Damage propagation in short fiber thermoplastic composites analyzed through coupled 3D experiments and simulations

Due to the complex nature of the heterogeneous microstructures of short fiber composites, computationally predicting their mechanical behavior, especially past the elastic regime and into the damage initiation and progression regimes, is very challenging. Matrix cracking has notably been difficult to predict because it can propagate in different manners, such as fiber mediated interfacial cracking and conoidal cracking, which have not been well understood. Therefore, this work couples in-situ X-ray micro tomography experiments with a finite element simulation of the exact microstructure to enable a sub-fiber 3D microstructural study by tracking damage propagation and computing the local stresses and strains in the microstructure.
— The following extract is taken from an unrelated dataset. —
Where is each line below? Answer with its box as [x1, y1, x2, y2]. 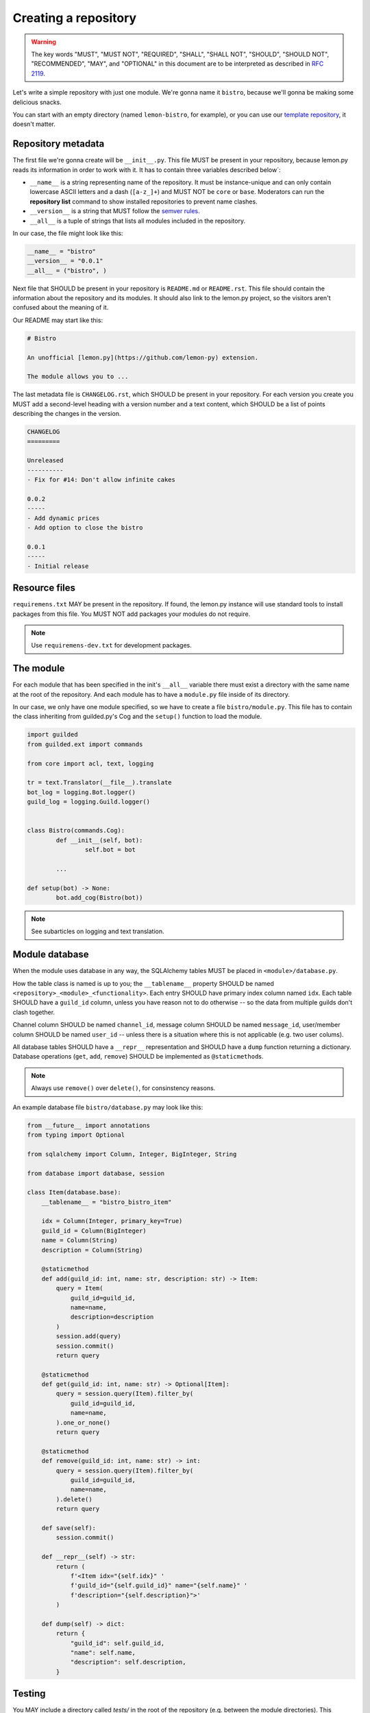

Here we show the role of shear stress in interfacial cracking (and how it differs from debonding), the role of hydrostatic stress in conoidal cracking, and the role of environmental damage in longitudinal fiber breakage. In doing so, this work gives insight into the stress states resulting in non-linear damage propagation in thermoplastic fiber composites.

Automated summary

This study combines in-situ X-ray micro tomography experiments with finite element simulation to investigate the microstructural behavior and damage propagation in short fiber composites. It reveals the role of shear stress in interfacial cracking, hydrostatic stress in conoidal cracking, and environmental damage in longitudinal fiber breakage. Insights into stress states resulting in non-linear damage propagation in thermoplastic fiber composites are provided.